In some embodiments, certain aspects of the techniques described above may implemented by one or more processors of a processing system executing software. The software includes one or more sets of executable instructions stored or otherwise tangibly embodied on a non-transitory computer readable storage medium. The software can include the instructions and certain data that, when executed by the one or more processors, manipulate the one or more processors to perform one or more aspects of the techniques described above. The non-transitory computer readable storage medium can include, for example, a magnetic or optical disk storage device, solid state storage devices such as Flash memory, a cache, random access memory (RAM) or other non-volatile memory device or devices, and the like. The executable instructions stored on the non-transitory computer readable storage medium may be in source code, assembly language code, object code, or other instruction format that is interpreted or otherwise executable by one or more processors.
Note that not all of the activities or elements described above in the general description are required, that a portion of a specific activity or device may not be required, and that one or more further activities may be performed, or elements included, in addition to those described. Still further, the order in which activities are listed are not necessarily the order in which they are performed. Also, the concepts have been described with reference to specific embodiments. However, one of ordinary skill in the art appreciates that various modifications and changes can be made without departing from the scope of the present disclosure as set forth in the claims below. Accordingly, the specification and figures are to be regarded in an illustrative rather than a restrictive sense, and all such modifications are intended to be included within the scope of the present disclosure.

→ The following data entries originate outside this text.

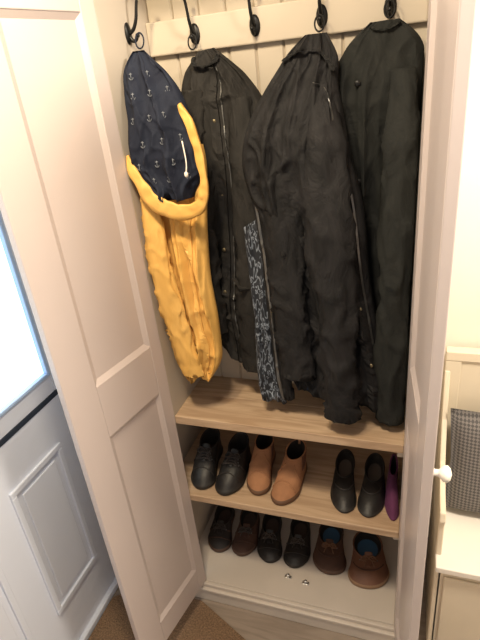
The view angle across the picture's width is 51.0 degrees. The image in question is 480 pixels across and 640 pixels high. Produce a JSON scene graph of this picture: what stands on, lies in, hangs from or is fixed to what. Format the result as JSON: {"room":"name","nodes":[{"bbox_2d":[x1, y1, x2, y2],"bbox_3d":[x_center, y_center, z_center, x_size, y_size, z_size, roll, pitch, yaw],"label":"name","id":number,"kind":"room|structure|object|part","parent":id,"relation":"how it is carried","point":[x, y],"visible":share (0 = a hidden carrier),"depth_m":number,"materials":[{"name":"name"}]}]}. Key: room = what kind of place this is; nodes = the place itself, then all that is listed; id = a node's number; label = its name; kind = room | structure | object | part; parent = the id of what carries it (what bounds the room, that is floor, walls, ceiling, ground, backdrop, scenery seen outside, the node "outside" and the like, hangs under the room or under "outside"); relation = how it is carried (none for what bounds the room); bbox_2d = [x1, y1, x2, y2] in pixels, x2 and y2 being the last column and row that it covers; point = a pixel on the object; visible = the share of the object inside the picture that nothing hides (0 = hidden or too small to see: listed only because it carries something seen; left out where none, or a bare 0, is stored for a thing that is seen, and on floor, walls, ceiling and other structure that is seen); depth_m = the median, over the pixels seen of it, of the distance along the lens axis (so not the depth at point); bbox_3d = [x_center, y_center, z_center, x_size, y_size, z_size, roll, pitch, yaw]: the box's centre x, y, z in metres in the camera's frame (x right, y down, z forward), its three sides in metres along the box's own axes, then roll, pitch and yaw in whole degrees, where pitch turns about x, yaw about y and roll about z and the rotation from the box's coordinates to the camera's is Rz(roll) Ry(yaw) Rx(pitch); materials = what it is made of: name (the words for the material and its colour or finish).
{"room":"entrance hallway","nodes":[
{"label":"entrance hallway","id":0,"kind":"room"},
{"bbox_2d":[90,558,426,639],"bbox_3d":[0.316,1.725,0.990,2.750,0.050,3.050,3,28,19],"label":"floor","id":1,"kind":"structure","parent":0,"point":[251,625],"depth_m":2.00,"materials":[{"name":"brown wood"}]},
{"bbox_2d":[88,594,244,639],"bbox_3d":[-0.312,1.355,1.811,0.702,0.012,0.763,3,28,19],"label":"doormat","id":2,"kind":"object","parent":1,"relation":"on","point":[199,621],"visible":0.51,"depth_m":2.03,"materials":[{"name":"brown carpet"}]},
{"bbox_2d":[0,0,476,639],"bbox_3d":[0.099,0.153,1.525,0.974,2.325,0.798,3,28,19],"label":"wardrobe","id":3,"kind":"object","parent":1,"relation":"on","point":[70,204],"visible":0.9,"depth_m":1.36,"materials":[{"name":"beige wood"}]},
{"bbox_3d":[-0.385,-0.264,1.272,0.008,0.890,0.235,9,30,28],"label":"door moulding","id":4,"kind":"part","parent":3,"relation":"part of","materials":[{"name":"white wood"}]},
{"bbox_3d":[-0.354,0.188,1.472,0.022,2.190,0.390,9,30,28],"label":"door","id":5,"kind":"part","parent":3,"relation":"part of","materials":[{"name":"white wood"}]},
{"bbox_2d":[124,0,139,44],"bbox_3d":[-0.271,-0.790,1.305,0.064,0.126,0.029,3,28,19],"label":"coat hook","id":6,"kind":"object","parent":3,"relation":"attached to","point":[128,32],"visible":0.89,"depth_m":1.32,"materials":[{"name":"black metal"}]},
{"bbox_3d":[-0.294,-0.758,1.331,0.008,0.052,0.029,3,28,19],"label":"plate","id":7,"kind":"part","parent":6,"relation":"part of","materials":[{"name":"black metal"}]},
{"bbox_2d":[123,32,222,383],"bbox_3d":[-0.161,-0.248,1.439,0.238,1.024,0.145,3,28,19],"label":"raincoat","id":8,"kind":"object","parent":6,"relation":"hanging from","point":[166,163],"visible":1,"depth_m":1.35,"materials":[{"name":"fabric"}]},
{"bbox_2d":[123,50,208,220],"bbox_3d":[-0.190,-0.479,1.318,0.238,0.418,0.131,3,28,19],"label":"hood","id":9,"kind":"object","parent":8,"relation":"attached to","point":[166,163],"depth_m":1.30,"materials":[{"name":"blue fabric"}]},
{"bbox_3d":[-0.140,-0.414,1.275,0.007,0.076,0.017,-6,26,0],"label":"toggle cord","id":10,"kind":"part","parent":8,"relation":"part of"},
{"bbox_3d":[-0.280,0.670,1.734,0.008,0.855,0.235,9,30,28],"label":"door moulding","id":11,"kind":"part","parent":3,"relation":"part of","materials":[{"name":"white wood"}]},
{"bbox_2d":[183,0,199,43],"bbox_3d":[-0.137,-0.804,1.337,0.029,0.126,0.064,3,28,19],"label":"coat hook","id":12,"kind":"object","parent":3,"relation":"attached to","point":[194,29],"visible":0.98,"depth_m":1.36,"materials":[{"name":"black metal"}]},
{"bbox_3d":[-0.124,-0.783,1.377,0.029,0.052,0.008,3,28,19],"label":"plate","id":13,"kind":"part","parent":12,"relation":"part of","materials":[{"name":"black metal"}]},
{"bbox_2d":[181,34,261,372],"bbox_3d":[-0.020,-0.272,1.520,0.302,1.058,0.168,5,28,22],"label":"jacket","id":14,"kind":"object","parent":12,"relation":"hanging from","point":[221,100],"visible":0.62,"depth_m":1.42,"materials":[{"name":"fabric"}]},
{"bbox_2d":[191,428,222,489],"bbox_3d":[-0.130,0.539,1.986,0.106,0.112,0.254,2,27,16],"label":"shoe","id":15,"kind":"object","parent":3,"relation":"on","point":[210,449],"visible":1,"depth_m":1.95,"materials":[{"name":"leather"}]},
{"bbox_2d":[208,505,234,552],"bbox_3d":[-0.080,0.936,2.304,0.114,0.076,0.251,1,27,14],"label":"shoe","id":16,"kind":"object","parent":3,"relation":"on","point":[220,534],"visible":0.89,"depth_m":2.26,"materials":[{"name":"black leather"}]},
{"bbox_2d":[215,432,250,495],"bbox_3d":[-0.023,0.548,1.942,0.106,0.112,0.254,3,28,19],"label":"shoe","id":17,"kind":"object","parent":3,"relation":"on","point":[231,477],"visible":1,"depth_m":1.91,"materials":[{"name":"leather"}]},
{"bbox_2d":[232,510,259,555],"bbox_3d":[0.032,0.940,2.273,0.114,0.076,0.251,0,27,13],"label":"shoe","id":18,"kind":"object","parent":3,"relation":"on","point":[245,541],"visible":0.87,"depth_m":2.23,"materials":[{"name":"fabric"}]},
{"bbox_2d":[247,0,259,36],"bbox_3d":[0.026,-0.795,1.282,0.029,0.126,0.064,3,28,19],"label":"coat hook","id":19,"kind":"object","parent":3,"relation":"attached to","point":[254,23],"visible":1,"depth_m":1.31,"materials":[{"name":"black metal"}]},
{"bbox_3d":[0.038,-0.774,1.322,0.029,0.052,0.008,3,28,19],"label":"plate","id":20,"kind":"part","parent":19,"relation":"part of","materials":[{"name":"black metal"}]},
{"bbox_2d":[246,434,275,495],"bbox_3d":[0.083,0.529,1.923,0.099,0.142,0.249,2,28,17],"label":"boot","id":21,"kind":"object","parent":3,"relation":"on","point":[259,478],"visible":0.92,"depth_m":1.89,"materials":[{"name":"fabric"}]},
{"bbox_2d":[257,514,282,562],"bbox_3d":[0.139,0.949,2.233,0.114,0.072,0.251,0,27,13],"label":"shoe","id":22,"kind":"object","parent":3,"relation":"on","point":[269,546],"visible":0.89,"depth_m":2.19,"materials":[{"name":"leather"}]},
{"bbox_3d":[0.095,-0.778,1.316,0.750,0.085,0.020,3,28,19],"label":"hook rail","id":23,"kind":"part","parent":3,"relation":"part of","materials":[{"name":"white wood"}]},
{"bbox_2d":[270,439,306,505],"bbox_3d":[0.185,0.548,1.861,0.099,0.142,0.249,6,29,24],"label":"boot","id":24,"kind":"object","parent":3,"relation":"on","point":[287,487],"visible":0.98,"depth_m":1.84,"materials":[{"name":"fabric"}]},
{"bbox_2d":[175,376,406,452],"bbox_3d":[0.193,0.276,1.779,0.750,0.032,0.395,3,28,19],"label":"shelf","id":25,"kind":"object","parent":3,"relation":"attached to","point":[233,403],"depth_m":1.68,"materials":[{"name":"brown wood"}]},
{"bbox_2d":[183,427,402,537],"bbox_3d":[0.180,0.598,1.957,0.855,0.030,0.395,3,28,19],"label":"shoe shelf","id":26,"kind":"object","parent":3,"relation":"attached to","point":[314,504],"depth_m":1.86,"materials":[{"name":"brown wood"}]},
{"bbox_2d":[283,519,310,567],"bbox_3d":[0.255,0.955,2.195,0.114,0.072,0.251,1,27,14],"label":"shoe","id":27,"kind":"object","parent":3,"relation":"on","point":[297,552],"visible":0.88,"depth_m":2.15,"materials":[{"name":"leather"}]},
{"bbox_3d":[0.228,1.024,2.167,0.855,0.020,0.395,3,28,19],"label":"board","id":28,"kind":"part","parent":3,"relation":"part of","materials":[{"name":"white wood"}]},
{"bbox_2d":[316,0,327,27],"bbox_3d":[0.193,-0.785,1.224,0.029,0.126,0.064,3,28,19],"label":"coat hook","id":29,"kind":"object","parent":3,"relation":"attached to","point":[321,9],"visible":0.91,"depth_m":1.25,"materials":[{"name":"black metal"}]},
{"bbox_2d":[242,14,377,424],"bbox_3d":[0.207,-0.217,1.384,0.396,1.085,0.230,14,33,36],"label":"jacket","id":30,"kind":"object","parent":29,"relation":"hanging from","point":[306,245],"visible":0.98,"depth_m":1.32,"materials":[{"name":"fabric"}]},
{"bbox_2d":[313,524,346,574],"bbox_3d":[0.388,0.959,2.153,0.142,0.076,0.249,2,27,16],"label":"shoe","id":31,"kind":"object","parent":3,"relation":"on","point":[329,557],"visible":0.92,"depth_m":2.11,"materials":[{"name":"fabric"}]},
{"bbox_2d":[330,449,355,512],"bbox_3d":[0.385,0.581,1.847,0.093,0.056,0.285,2,27,16],"label":"loafer","id":32,"kind":"object","parent":3,"relation":"on","point":[343,494],"visible":1,"depth_m":1.81,"materials":[{"name":"leather"}]},
{"bbox_2d":[348,531,388,588],"bbox_3d":[0.528,0.979,2.080,0.165,0.076,0.249,-1,27,11],"label":"shoe","id":33,"kind":"object","parent":3,"relation":"on","point":[368,568],"visible":0.95,"depth_m":2.04,"materials":[{"name":"leather"}]},
{"bbox_2d":[357,453,384,517],"bbox_3d":[0.479,0.587,1.815,0.093,0.056,0.285,3,28,18],"label":"loafer","id":34,"kind":"object","parent":3,"relation":"on","point":[371,499],"visible":1,"depth_m":1.78,"materials":[{"name":"leather"}]},
{"bbox_2d":[385,0,396,18],"bbox_3d":[0.350,-0.776,1.171,0.029,0.126,0.064,3,28,19],"label":"coat hook","id":35,"kind":"object","parent":3,"relation":"attached to","point":[389,9],"visible":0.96,"depth_m":1.20,"materials":[{"name":"black metal"}]},
{"bbox_2d":[338,0,423,425],"bbox_3d":[0.357,-0.212,1.374,0.222,1.138,0.223,3,28,19],"label":"coat","id":36,"kind":"object","parent":35,"relation":"hanging from","point":[380,73],"visible":0.84,"depth_m":1.25,"materials":[{"name":"fabric"}]},
{"bbox_2d":[385,454,398,520],"bbox_3d":[0.540,0.581,1.774,0.052,0.089,0.249,3,28,19],"label":"shoe","id":37,"kind":"object","parent":3,"relation":"on","point":[391,492],"visible":1,"depth_m":1.74,"materials":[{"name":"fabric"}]},
{"bbox_3d":[0.483,0.714,1.471,0.008,0.855,0.234,0,27,14],"label":"door moulding","id":38,"kind":"part","parent":3,"relation":"part of","materials":[{"name":"white wood"}]},
{"bbox_3d":[0.378,-0.220,1.008,0.008,0.890,0.234,0,27,14],"label":"door moulding","id":39,"kind":"part","parent":3,"relation":"part of","materials":[{"name":"white wood"}]},
{"bbox_3d":[0.427,0.234,1.202,0.022,2.190,0.389,0,27,14],"label":"door","id":40,"kind":"part","parent":3,"relation":"part of","materials":[{"name":"white wood"}]},
{"bbox_3d":[0.420,0.321,1.052,0.043,0.036,0.036,3,28,19],"label":"knob","id":41,"kind":"part","parent":3,"relation":"part of","materials":[{"name":"white ceramic"}]},
{"bbox_2d":[426,346,479,639],"bbox_3d":[1.095,0.685,1.641,0.852,1.075,0.420,3,28,19],"label":"bench","id":42,"kind":"object","parent":1,"relation":"on","point":[453,552],"visible":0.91,"depth_m":1.72,"materials":[{"name":"white wood"}]},
{"bbox_3d":[0.680,0.477,1.684,0.018,0.510,0.359,3,28,19],"label":"arm","id":43,"kind":"part","parent":42,"relation":"part of"},
{"bbox_3d":[1.096,0.745,1.655,0.852,0.025,0.390,3,28,19],"label":"seat","id":44,"kind":"part","parent":42,"relation":"part of","materials":[{"name":"white wood"}]},
{"bbox_2d":[446,408,479,512],"bbox_3d":[0.910,0.497,1.692,0.400,0.392,0.133,3,28,19],"label":"cushion","id":45,"kind":"object","parent":42,"relation":"on","point":[463,489],"visible":0.97,"depth_m":1.70,"materials":[{"name":"grey fabric"}]},
{"bbox_2d":[428,0,479,535],"bbox_3d":[0.662,-0.145,1.688,2.750,2.600,0.085,3,28,19],"label":"wall","id":46,"kind":"structure","parent":0,"point":[463,324],"depth_m":1.57,"materials":[{"name":"white paint"}]},
{"bbox_3d":[-1.064,0.480,0.816,0.120,2.600,3.015,3,28,19],"label":"wall","id":47,"kind":"structure","parent":0,"visible":0},
{"bbox_2d":[0,566,33,639],"bbox_3d":[-0.780,0.938,1.521,0.010,0.605,0.260,3,28,19],"label":"trim","id":48,"kind":"structure","parent":47,"relation":"attached to","point":[7,632],"depth_m":1.62,"materials":[{"name":"white plastic"}]},
{"bbox_2d":[0,210,56,439],"bbox_3d":[-0.845,-0.035,1.262,0.050,1.008,0.900,3,28,19],"label":"leaf","id":49,"kind":"object","parent":47,"relation":"attached to","point":[20,410],"visible":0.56,"depth_m":1.65,"materials":[{"name":"white plastic"}]},
{"bbox_2d":[0,240,42,408],"bbox_3d":[-0.840,-0.034,1.276,0.010,0.853,0.707,3,28,19],"label":"glass pane","id":50,"kind":"object","parent":49,"relation":"attached to","point":[20,365],"visible":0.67,"depth_m":1.61,"materials":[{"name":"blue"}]},
{"bbox_2d":[0,215,49,416],"bbox_3d":[-0.819,-0.033,1.269,0.018,0.853,0.707,3,28,19],"label":"bead","id":51,"kind":"object","parent":49,"relation":"attached to","point":[3,236],"visible":1,"depth_m":1.62},
{"bbox_2d":[0,389,57,446],"bbox_3d":[-0.790,0.423,1.487,0.047,0.019,0.900,3,28,19],"label":"seal","id":52,"kind":"object","parent":49,"relation":"attached to","point":[54,393],"visible":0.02,"depth_m":1.66,"materials":[{"name":"rubber"}]},
{"bbox_2d":[9,442,97,614],"bbox_3d":[-0.661,0.767,1.839,0.010,0.605,0.260,3,28,19],"label":"trim","id":53,"kind":"structure","parent":47,"relation":"attached to","point":[46,500],"depth_m":1.82,"materials":[{"name":"white plastic"}]},
{"bbox_2d":[0,394,115,639],"bbox_3d":[-0.743,0.872,1.710,0.050,0.988,0.900,3,28,19],"label":"door","id":54,"kind":"structure","parent":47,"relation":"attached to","point":[27,447],"depth_m":1.76,"materials":[{"name":"white plastic"}]},
{"bbox_2d":[79,577,118,639],"bbox_3d":[-0.791,0.403,1.477,0.080,2.100,1.010,3,28,19],"label":"frame","id":55,"kind":"object","parent":47,"relation":"attached to","point":[112,589],"visible":0.02,"depth_m":2.10,"materials":[{"name":"white plastic"}]}
]}

Benefits, other advantages, and solutions to problems have been described above with regard to specific embodiments. However, the benefits, advantages, solutions to problems, and any feature(s) that may cause any benefit, advantage, or solution to occur or become more pronounced are not to be construed as a critical, required, or essential feature of any or all the claims. Moreover, the particular embodiments disclosed above are illustrative only, as the disclosed subject matter may be modified and practiced in different but equivalent manners apparent to those skilled in the art having the benefit of the teachings herein. No limitations are intended to the details of construction or design herein shown, other than as described in the claims below. It is therefore evident that the particular embodiments disclosed above may be altered or modified and all such variations are considered within the scope of the disclosed subject matter. Accordingly, the protection sought herein is as set forth in the claims below.